(Recorded data)
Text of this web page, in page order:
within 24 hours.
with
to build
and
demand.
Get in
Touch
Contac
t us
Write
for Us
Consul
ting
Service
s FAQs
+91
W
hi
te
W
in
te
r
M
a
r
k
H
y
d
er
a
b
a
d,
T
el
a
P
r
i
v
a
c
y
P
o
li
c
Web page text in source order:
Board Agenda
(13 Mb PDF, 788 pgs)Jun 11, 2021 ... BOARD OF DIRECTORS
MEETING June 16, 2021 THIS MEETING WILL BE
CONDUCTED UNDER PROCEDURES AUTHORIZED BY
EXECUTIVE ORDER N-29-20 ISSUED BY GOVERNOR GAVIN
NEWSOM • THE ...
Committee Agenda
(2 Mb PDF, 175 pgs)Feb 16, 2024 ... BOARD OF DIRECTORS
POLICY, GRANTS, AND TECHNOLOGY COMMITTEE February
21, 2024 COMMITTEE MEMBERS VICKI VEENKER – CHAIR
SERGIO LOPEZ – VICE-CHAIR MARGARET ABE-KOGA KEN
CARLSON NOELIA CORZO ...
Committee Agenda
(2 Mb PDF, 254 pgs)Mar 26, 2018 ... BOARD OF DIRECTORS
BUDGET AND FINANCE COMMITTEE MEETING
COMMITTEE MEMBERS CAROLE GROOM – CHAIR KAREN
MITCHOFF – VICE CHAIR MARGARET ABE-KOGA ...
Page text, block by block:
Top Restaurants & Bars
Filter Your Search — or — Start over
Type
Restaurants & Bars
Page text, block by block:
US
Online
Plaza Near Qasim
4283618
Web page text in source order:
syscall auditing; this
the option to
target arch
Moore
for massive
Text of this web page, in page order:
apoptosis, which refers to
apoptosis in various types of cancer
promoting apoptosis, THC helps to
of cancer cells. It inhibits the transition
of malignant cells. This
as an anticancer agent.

▸ **PROBLEM DESCRIPTION**: Only the lines from the first line of the records through the one containing "21, 2024 COMMITTEE" should be reproduced, exactly, with both of them included.

▸ **TASK SOLUTION**:
Text of this web page, in page order:
within 24 hours.
with
to build
and
demand.
Get in
Touch
Contac
t us
Write
for Us
Consul
ting
Service
s FAQs
+91
W
hi
te
W
in
te
r
M
a
r
k
H
y
d
er
a
b
a
d,
T
el
a
P
r
i
v
a
c
y
P
o
li
c
Web page text in source order:
Board Agenda
(13 Mb PDF, 788 pgs)Jun 11, 2021 ... BOARD OF DIRECTORS
MEETING June 16, 2021 THIS MEETING WILL BE
CONDUCTED UNDER PROCEDURES AUTHORIZED BY
EXECUTIVE ORDER N-29-20 ISSUED BY GOVERNOR GAVIN
NEWSOM • THE ...
Committee Agenda
(2 Mb PDF, 175 pgs)Feb 16, 2024 ... BOARD OF DIRECTORS
POLICY, GRANTS, AND TECHNOLOGY COMMITTEE February
21, 2024 COMMITTEE MEMBERS VICKI VEENKER – CHAIR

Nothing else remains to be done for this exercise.